Before proceeding, let us examine how ChatGPT and Perplexity— the latter aligning more closely with the concept I am seeking—address the situation described above. Here is the prompt I wrote, and this is the one that I happen to see from the Project CityAI, conducted by City Science Lab at Taipei Tech.

“I am a private developer for elderly-care village. I am looking for locations within 15-minute drive from high-speed rail stations in Taiwan. Please help me analyze potential locations”

The primary focus is not on the AI-selected final location. Rather, by examining the sequential steps within the conversation interface, we can observe how data and information are gathered.

Let’s see another case of how Perplexity shows the result in the reply.

Perplexity progressively displays the information it retrieves, offering comprehensive and paired questions and answers to facilitate deeper exploration. Additionally, it supports a wide range of data formats beyond plain text, including code, data visualizations, social network pages, and maps, where you can see under the Assets.

Based on this concept, how could we tweak ChatGPT’s interface design, so that we won’t be passively just by reading the reply texts to imagine or interpret the meaning?
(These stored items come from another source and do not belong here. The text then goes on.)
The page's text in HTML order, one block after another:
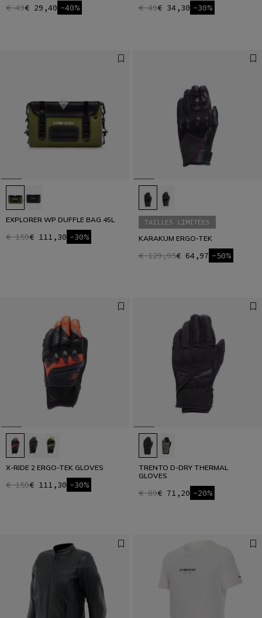
€ 49€ 29,40 -40% € 49€ 34,30 -30%
EXPLORER WP DUFFLE BAG 45L
€ 159€ 111,30 -30%
TAILLES LIMITÉES
KARAKUM ERGO-TEK
€ 129,95€ 64,97 -50%
X-RIDE 2 ERGO-TEK GLOVES
€ 159€ 111,30 -30%
TRENTO D-DRY THERMAL
GLOVES
€ 89€ 71,20 -20%
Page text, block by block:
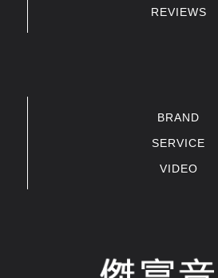
REVIEWS
BRAND
SERVICE
VIDEO

In both cases above, they have one thing in common, which I think most of the LLM applications might have, is the AI thinking process flow. That line of thinking could be sometimes running for minutes or seconds. AI should take advantage of this capability and show off to user in their reply as well as know what information that user might will be interested in terms of the question asked.
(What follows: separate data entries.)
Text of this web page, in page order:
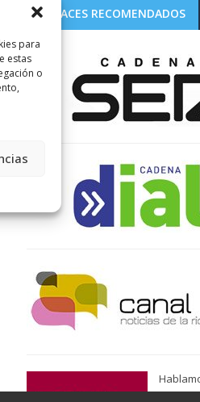
para
estas
o
ENLACES RECOMENDADOS
que
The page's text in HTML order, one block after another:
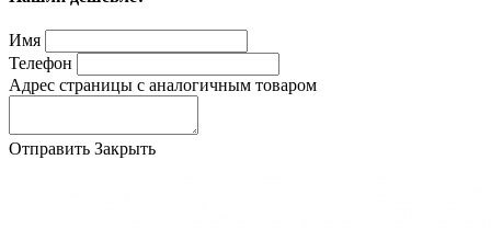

In this case, there are several aspects that users may be interested in and wish to adjust, including parameters related to data analysis. These could involve a map overview featuring Taiwan High-Speed Rail alongside elderly care statistics, as well as data comparisons with scoring metrics or images of the locations, among other elements.

The core concept is that when AI responds, it can include supporting materials based on an analysis of the prompt, the response content, context, and the user's intent. This approach enhances user understanding by selecting the most appropriate format—such as a video when visual demonstration is beneficial, or a chart when it conveys more information than extensive text.

One more step

Referring back to the original proposal, we could provide users with an interactive tool panel that enables dynamic engagement. For instance, the prompt involves rail stations across various counties; therefore, designing the interactive dashboard on the right with adjustable parameters would allow users to input or modify information directly (by changing station’s name for example). This approach would eliminate repetitive question-and-answer cycles, as users would only need to change the keyword for all related data to update automatically.

Wrap Up

The ChatGPT interface consists of numerous separate chat threads, which may not fully align with conventional cognitive processes. Not all information is effectively conveyed through text or visualized using mind maps. When the core intention remains unclear, alternative approaches can be explored to determine which direction yields greater satisfaction and aligns with the desired objectives. Beyond the AI generation environment as a playground, existing resources also provide valuable insights that can be applied to product development.